BEGIN Listed records
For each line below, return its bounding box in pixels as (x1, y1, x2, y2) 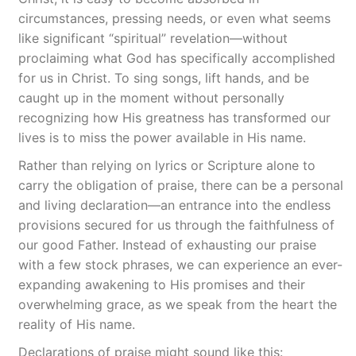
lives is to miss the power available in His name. (18, 130, 306, 145)
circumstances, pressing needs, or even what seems (18, 10, 331, 26)
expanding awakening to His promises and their (18, 277, 305, 292)
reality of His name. (18, 316, 135, 332)
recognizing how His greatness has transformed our (18, 110, 331, 126)
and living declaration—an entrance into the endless (18, 197, 331, 213)
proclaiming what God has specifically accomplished (18, 50, 335, 66)
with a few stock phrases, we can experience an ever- (18, 257, 342, 273)
END Listed records
* [Task details]:
Copy out each line carrying the string "what" from the data.

* [Your response]:
circumstances, pressing needs, or even what seems (18, 10, 331, 26)
proclaiming what God has specifically accomplished (18, 50, 335, 66)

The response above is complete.